The answer for How do you know a straight line forms an angle of 180°? is (by users in the post) that A straight line, by definition, is $180^\circ$.
I wonder why mathematicians don't chose any other number but $180$ for the definition of a straight line.
On
It is that way for historical reasons.
Babylonians used to count with an sexagesimal system (base 60 instead of base 10).
And they chose straight line as three of their units.
Also for defining $\pi$, Euler used different notations, like we use $\theta$ these days for noting any angle, sometimes $\pi$ refered as the value $\pi$, sometimes as $2 \pi$. So once again, it's for historical reasons that we picked these choices.
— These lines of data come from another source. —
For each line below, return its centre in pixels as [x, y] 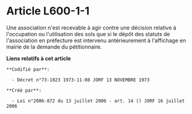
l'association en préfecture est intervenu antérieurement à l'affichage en [96, 40]
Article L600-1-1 [48, 11]
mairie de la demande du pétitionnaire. [54, 47]
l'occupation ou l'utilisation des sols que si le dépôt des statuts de [88, 34]
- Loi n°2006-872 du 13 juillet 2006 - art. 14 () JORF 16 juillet [98, 101]
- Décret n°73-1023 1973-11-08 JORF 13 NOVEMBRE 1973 [81, 80]
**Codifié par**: [28, 69]
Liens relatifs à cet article [39, 58]
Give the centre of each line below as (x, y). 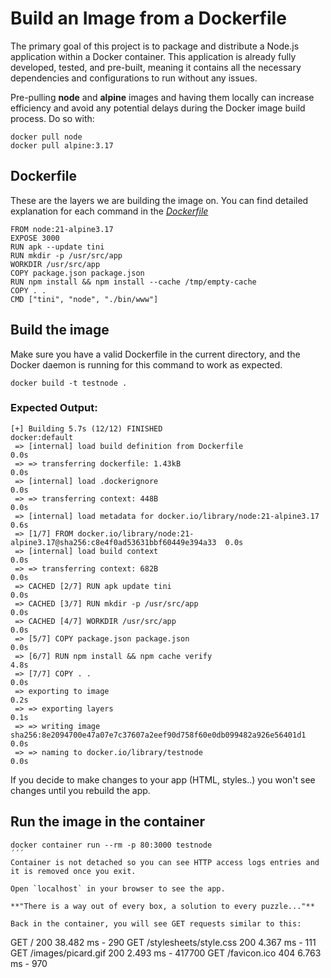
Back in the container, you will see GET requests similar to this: (156, 923)
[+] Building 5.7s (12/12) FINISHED (86, 428)
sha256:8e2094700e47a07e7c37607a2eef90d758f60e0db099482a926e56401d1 (158, 735)
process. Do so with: (52, 118)
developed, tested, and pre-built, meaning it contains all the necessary (156, 67)
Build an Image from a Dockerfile (148, 18)
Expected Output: (54, 408)
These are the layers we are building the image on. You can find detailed (159, 200)
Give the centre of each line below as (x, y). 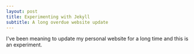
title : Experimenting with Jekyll (48, 17)
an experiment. (24, 45)
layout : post (22, 11)
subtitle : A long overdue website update (57, 22)
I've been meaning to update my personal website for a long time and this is (97, 39)
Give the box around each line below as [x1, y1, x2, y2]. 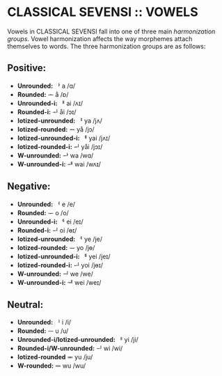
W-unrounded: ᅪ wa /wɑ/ [17, 151, 94, 159]
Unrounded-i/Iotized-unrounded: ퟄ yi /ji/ [17, 336, 139, 344]
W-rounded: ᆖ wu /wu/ [17, 361, 86, 370]
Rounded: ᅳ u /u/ [17, 327, 69, 335]
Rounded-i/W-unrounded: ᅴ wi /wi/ [17, 344, 123, 352]
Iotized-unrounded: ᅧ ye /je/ [17, 235, 103, 243]
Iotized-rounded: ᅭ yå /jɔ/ [17, 125, 95, 133]
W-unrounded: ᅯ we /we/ [17, 269, 94, 278]
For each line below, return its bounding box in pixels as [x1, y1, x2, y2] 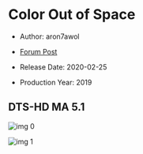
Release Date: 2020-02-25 [19, 62, 107, 72]
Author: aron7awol [19, 32, 80, 41]
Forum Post [19, 47, 58, 56]
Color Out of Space [8, 6, 136, 24]
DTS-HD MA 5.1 [8, 100, 85, 114]
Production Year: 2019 [19, 77, 92, 87]
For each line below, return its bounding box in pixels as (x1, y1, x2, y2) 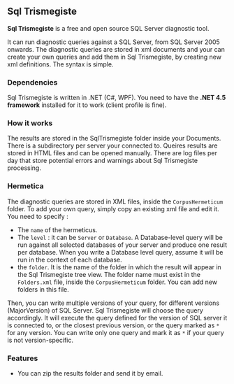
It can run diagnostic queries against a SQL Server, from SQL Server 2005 (7, 38, 220, 46)
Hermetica (7, 181, 44, 191)
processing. (7, 164, 42, 172)
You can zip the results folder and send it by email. (17, 369, 163, 377)
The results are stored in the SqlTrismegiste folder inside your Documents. (7, 134, 221, 143)
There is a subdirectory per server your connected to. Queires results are (7, 141, 218, 150)
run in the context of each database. (17, 255, 122, 264)
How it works (7, 118, 53, 128)
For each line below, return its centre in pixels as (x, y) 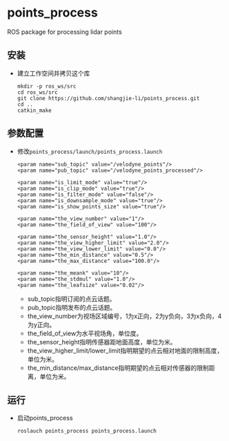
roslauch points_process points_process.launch (87, 431)
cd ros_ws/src (37, 92)
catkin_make (34, 110)
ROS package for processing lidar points (64, 32)
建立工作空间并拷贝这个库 (53, 73)
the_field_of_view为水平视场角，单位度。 (85, 333)
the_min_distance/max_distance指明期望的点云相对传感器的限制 (118, 368)
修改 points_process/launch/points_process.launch (90, 151)
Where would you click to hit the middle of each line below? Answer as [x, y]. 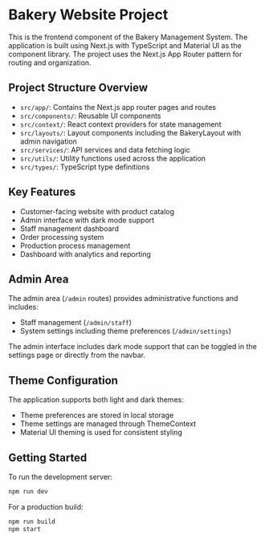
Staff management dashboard [69, 228]
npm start [25, 529]
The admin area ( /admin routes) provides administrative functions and [123, 298]
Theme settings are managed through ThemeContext [108, 424]
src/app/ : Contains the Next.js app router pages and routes [118, 107]
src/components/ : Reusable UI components [90, 116]
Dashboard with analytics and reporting [85, 254]
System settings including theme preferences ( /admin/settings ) [125, 331]
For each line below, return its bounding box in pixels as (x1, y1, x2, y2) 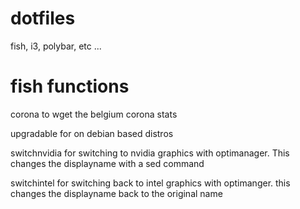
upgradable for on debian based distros (10, 127, 174, 139)
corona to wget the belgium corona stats (10, 108, 178, 120)
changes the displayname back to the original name (10, 187, 223, 199)
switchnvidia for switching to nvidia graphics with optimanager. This (10, 147, 290, 159)
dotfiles (10, 7, 76, 30)
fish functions (10, 75, 130, 98)
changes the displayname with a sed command (10, 157, 205, 169)
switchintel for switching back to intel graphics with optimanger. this (10, 177, 291, 189)
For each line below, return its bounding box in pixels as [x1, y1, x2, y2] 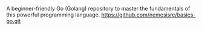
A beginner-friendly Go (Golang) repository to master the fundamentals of [6, 5, 191, 12]
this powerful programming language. [6, 11, 100, 18]
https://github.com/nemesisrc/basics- [101, 11, 196, 18]
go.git [6, 18, 21, 24]
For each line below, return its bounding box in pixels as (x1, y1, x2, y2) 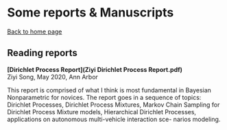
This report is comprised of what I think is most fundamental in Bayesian (7, 86, 211, 94)
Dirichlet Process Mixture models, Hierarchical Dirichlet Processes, (7, 107, 197, 116)
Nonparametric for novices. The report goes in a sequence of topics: (7, 93, 202, 101)
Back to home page (7, 27, 62, 36)
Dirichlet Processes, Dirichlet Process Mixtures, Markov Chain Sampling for (7, 101, 220, 109)
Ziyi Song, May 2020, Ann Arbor (7, 73, 98, 81)
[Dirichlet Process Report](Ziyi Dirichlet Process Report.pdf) (7, 65, 183, 73)
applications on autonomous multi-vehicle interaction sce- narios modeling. (7, 115, 221, 123)
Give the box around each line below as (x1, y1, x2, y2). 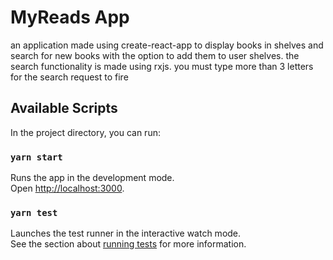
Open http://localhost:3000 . (10, 182, 125, 195)
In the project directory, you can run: (10, 126, 161, 138)
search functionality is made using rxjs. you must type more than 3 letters (10, 60, 314, 72)
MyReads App (10, 6, 130, 29)
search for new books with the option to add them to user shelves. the (10, 49, 300, 61)
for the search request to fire (10, 71, 129, 83)
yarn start (10, 151, 63, 163)
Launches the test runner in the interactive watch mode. (10, 227, 242, 240)
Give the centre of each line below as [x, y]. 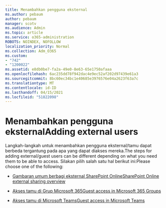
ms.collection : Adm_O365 [31, 51]
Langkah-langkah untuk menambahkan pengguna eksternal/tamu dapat [79, 146]
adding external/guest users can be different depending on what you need [81, 156]
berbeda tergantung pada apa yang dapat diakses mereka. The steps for [79, 151]
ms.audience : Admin [25, 28]
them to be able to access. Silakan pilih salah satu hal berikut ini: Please [78, 162]
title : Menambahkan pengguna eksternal [46, 10]
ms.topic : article [24, 33]
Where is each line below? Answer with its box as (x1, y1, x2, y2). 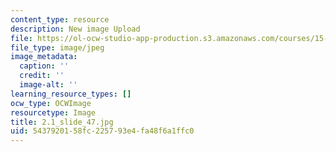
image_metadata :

Feel free to imagine other conventions, but it's very unlikely other mathematicians will understand.
On
Your question is more, why have mathematicians chosen $360^\circ$, as a straight line is just half of a full turn. $360^\circ$ is chosen because it has a lot of factors (1, 2, 3, 4, 5, 6, 8, 9, 10, 12, 15, ...), a more natural measurement of angle is Radians, in which a straight line is $\pi$ and a full turn is $2\pi$.
Have a read of this:
Mathematicians don't use angles at all. Historically because the solar cycle was close to $360$ days and babylonians used a base $60$ number system so $360$ was used to describe a full cycle similar to the solar year. Typically definitions are meant to match intuition, so a straight line should be straight in the colloquial sense and only one angle can represent that.